El niño se acercó a la orilla del risco. Sus ojos espantados vieron cómo a lo lejos una ráfaga de viento atizaba el fuego del gran templo. Pudo ver también a los invasores arrastrar a un grupo que seguía resistiendo. Los hombres hicieron que los guerreros formaran una hilera junto a la orilla del lago y los forzaron a hincarse. El niño observó cómo las espadas se alzaron en el aire para luego caer con un golpe seco sobre el cuello de los cautivos. Se escuchó un grito en la altura de las montañas. El viejo tapó la boca del niño y lo condujo al interior del jacal.
—Tenemos que guardar silencio. Si nos atrapan, de nada valdrá haber dejado morir a los nuestros.

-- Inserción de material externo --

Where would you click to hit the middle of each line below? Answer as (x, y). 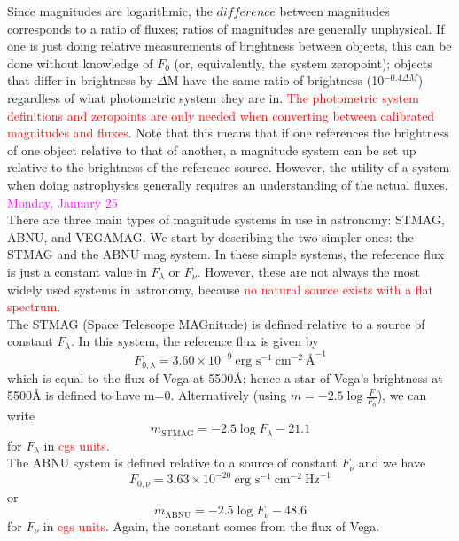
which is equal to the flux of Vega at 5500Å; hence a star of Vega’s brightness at (225, 377)
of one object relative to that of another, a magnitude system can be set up (212, 149)
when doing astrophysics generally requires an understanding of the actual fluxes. (228, 184)
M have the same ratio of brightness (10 (276, 80)
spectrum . (34, 306)
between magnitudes (335, 11)
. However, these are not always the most (308, 271)
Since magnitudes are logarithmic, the (110, 11)
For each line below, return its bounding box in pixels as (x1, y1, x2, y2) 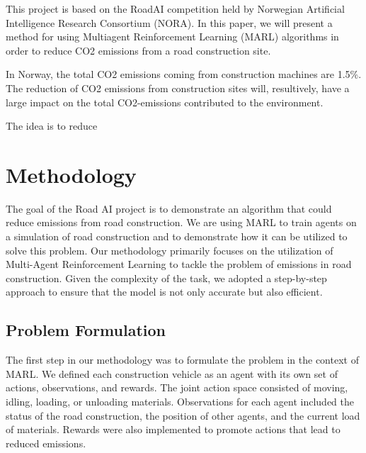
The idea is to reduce (6, 118, 98, 133)
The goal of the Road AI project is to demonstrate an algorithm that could (6, 201, 332, 216)
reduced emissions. (6, 435, 86, 450)
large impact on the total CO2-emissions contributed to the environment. (6, 94, 324, 109)
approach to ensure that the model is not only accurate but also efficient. (6, 284, 323, 299)
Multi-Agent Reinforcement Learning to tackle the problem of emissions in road (6, 257, 352, 272)
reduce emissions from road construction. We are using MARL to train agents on (6, 215, 357, 230)
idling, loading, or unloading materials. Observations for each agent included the (6, 394, 354, 409)

Entonces el sabio soltó un llanto contenido. El niño se acercó a su abuelo y lo abrazó. Acarició sus cabellos y le ofreció uno de los pocos alimentos que habían recogido en el camino.
—¿Por qué te avergüenzas de estar vivo, abuelo? Tú no eres un guerrero. Tu misión es aconsejar al monarca. No tenías por qué morir.
—Es verdad que no soy guerrero. Pero mi deber era pelear como todos los demás. No seguir el ejemplo de Motecuhzoma, que se dejó vencer por el miedo y entregó nuestra gente a esos cobardes.
—¿Entonces ellos no son dioses, abuelo? Yo escuché decir a otros sabios que estaba escrito que llegarían y que sería una época de bonanza.
—¡Y mira la bonanza que trajeron! ¡Vuelve a la orilla y ve el lago teñido con la sangre de nuestros hermanos! Los niños como tú sufrieron la misma suerte; por eso te saqué de ahí. Yo no iba a ofrecer tu vida a este nuevo dios de exterminio.
A lo lejos se escuchaban los horrores de la batalla interminable. De vez en cuando un cañonazo rompía el silencio y hacía estallar el estrépito de los pájaros. Casi al caer la noche el viejo comenzó a ordenar las cosas que había rescatado: papiros, telas, piedras preciosas, ídolos esculpidos en pequeñas figurillas. El niño preguntó qué iba a suceder. Entonces el viejo se puso en cuclillas y habló con su nieto:
—Escúchame bien. Nos han derrotado, nos han matado. Los que sobrevivieron serán esclavos en su propio hogar. Los dioses se han ido y solo quedará la palabra donde resonará el corazón del viento y del agua. La palabra del sol y de la luna. La palabra de nuestros ancestros. Y tú tendrás que cruzar las montañas y llevar nuestra palabra a donde esté a resguardo.
—¿Y cuándo te volveré a ver, abuelo?
—Tú ahora tienes una misión. Yo también tengo una que cumplir. Cuando los pájaros vuelvan a cantar, tú te irás y yo seguiré mi destino.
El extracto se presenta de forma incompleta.